→ Your goal
Your answer should be only the lines below from the one with "theoretical uncertainties on the (94, 81)" to the one with "data. (393, 380)", repeated exactly, ends included.

→ Source material
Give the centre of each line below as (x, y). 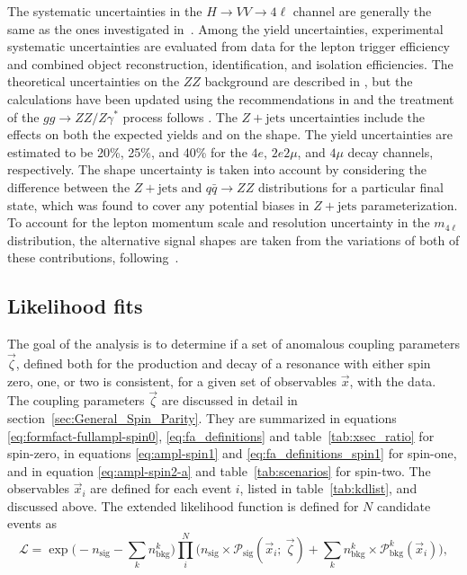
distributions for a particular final (350, 186)
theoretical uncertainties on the (94, 81)
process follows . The (180, 116)
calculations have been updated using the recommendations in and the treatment (231, 98)
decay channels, (391, 151)
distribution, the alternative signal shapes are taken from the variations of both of (233, 239)
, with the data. (393, 380)
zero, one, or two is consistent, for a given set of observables (172, 380)

→ Task result
theoretical uncertainties on the (94, 81)
process follows . The (180, 116)
calculations have been updated using the recommendations in and the treatment (231, 98)
decay channels, (391, 151)
distribution, the alternative signal shapes are taken from the variations of both of (233, 239)
, with the data. (393, 380)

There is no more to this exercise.